[Saved entries]
>>>>

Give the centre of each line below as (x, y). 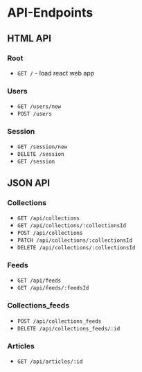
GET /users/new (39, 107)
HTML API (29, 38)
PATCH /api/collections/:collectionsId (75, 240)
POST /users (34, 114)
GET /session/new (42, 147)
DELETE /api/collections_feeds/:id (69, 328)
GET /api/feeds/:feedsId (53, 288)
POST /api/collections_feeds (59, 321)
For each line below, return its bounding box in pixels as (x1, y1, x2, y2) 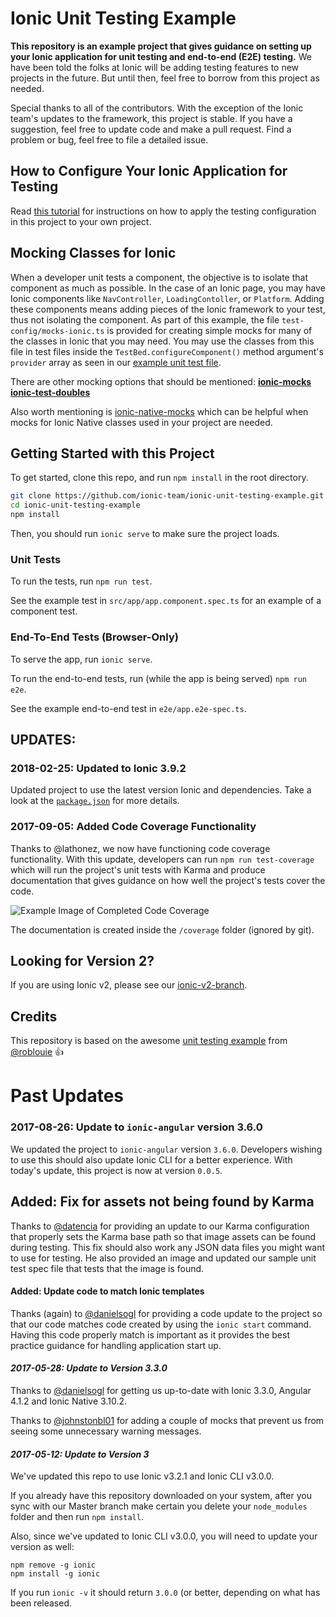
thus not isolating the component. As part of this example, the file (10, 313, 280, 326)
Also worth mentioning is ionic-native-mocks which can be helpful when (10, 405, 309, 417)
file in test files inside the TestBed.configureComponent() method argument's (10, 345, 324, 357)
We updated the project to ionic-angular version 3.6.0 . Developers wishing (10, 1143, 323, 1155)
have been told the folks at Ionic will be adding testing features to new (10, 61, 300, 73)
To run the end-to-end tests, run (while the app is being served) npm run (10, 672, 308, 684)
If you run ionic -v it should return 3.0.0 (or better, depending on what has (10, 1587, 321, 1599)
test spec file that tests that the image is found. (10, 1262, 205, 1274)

<<<<
>>>>

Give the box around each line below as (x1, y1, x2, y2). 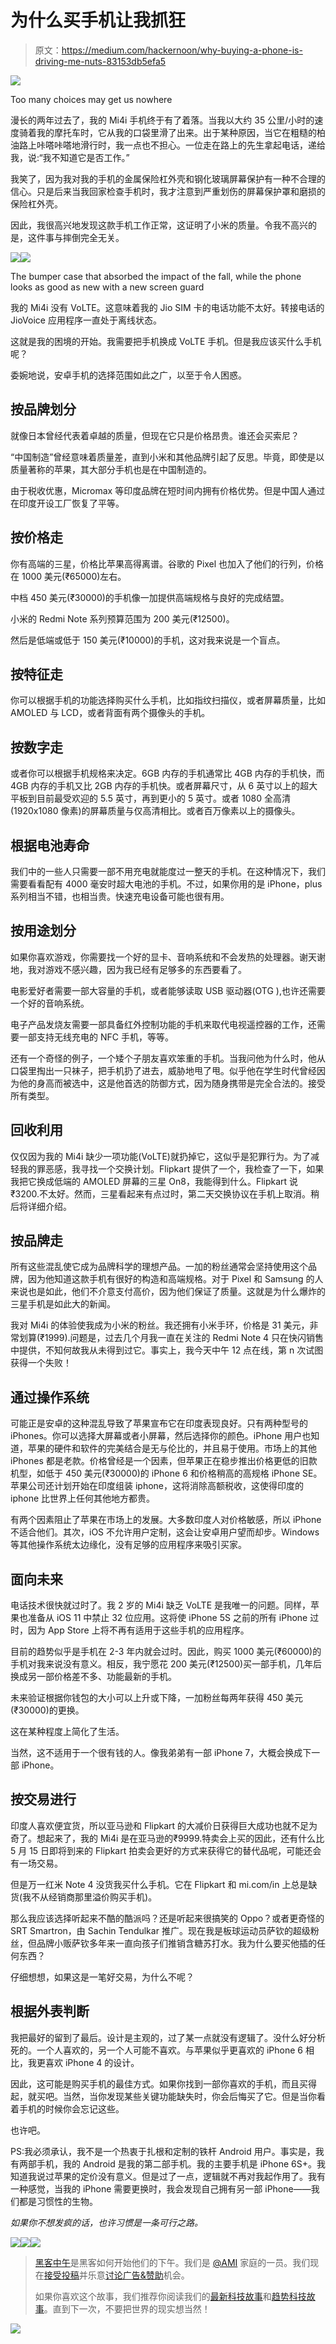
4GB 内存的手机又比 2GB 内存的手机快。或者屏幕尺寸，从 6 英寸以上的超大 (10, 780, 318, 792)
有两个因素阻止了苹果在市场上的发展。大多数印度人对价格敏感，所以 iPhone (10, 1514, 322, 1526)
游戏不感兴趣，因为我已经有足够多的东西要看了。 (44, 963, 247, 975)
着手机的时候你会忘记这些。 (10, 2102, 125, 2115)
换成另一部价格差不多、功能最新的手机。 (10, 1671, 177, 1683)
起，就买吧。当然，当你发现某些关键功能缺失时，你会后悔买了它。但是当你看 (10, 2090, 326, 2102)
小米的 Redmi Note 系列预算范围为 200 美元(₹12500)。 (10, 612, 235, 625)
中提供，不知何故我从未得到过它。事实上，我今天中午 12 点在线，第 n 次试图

<<<<

→ **Description of the task**
Your answer should consist only of the lines above between the line holding "file in test" and the line holding "If you run ionic", inclusive, each transcribed exactly.

→ **Your response**
file in test files inside the TestBed.configureComponent() method argument's (10, 345, 324, 357)
We updated the project to ionic-angular version 3.6.0 . Developers wishing (10, 1143, 323, 1155)
have been told the folks at Ionic will be adding testing features to new (10, 61, 300, 73)
To run the end-to-end tests, run (while the app is being served) npm run (10, 672, 308, 684)
If you run ionic -v it should return 3.0.0 (or better, depending on what has (10, 1587, 321, 1599)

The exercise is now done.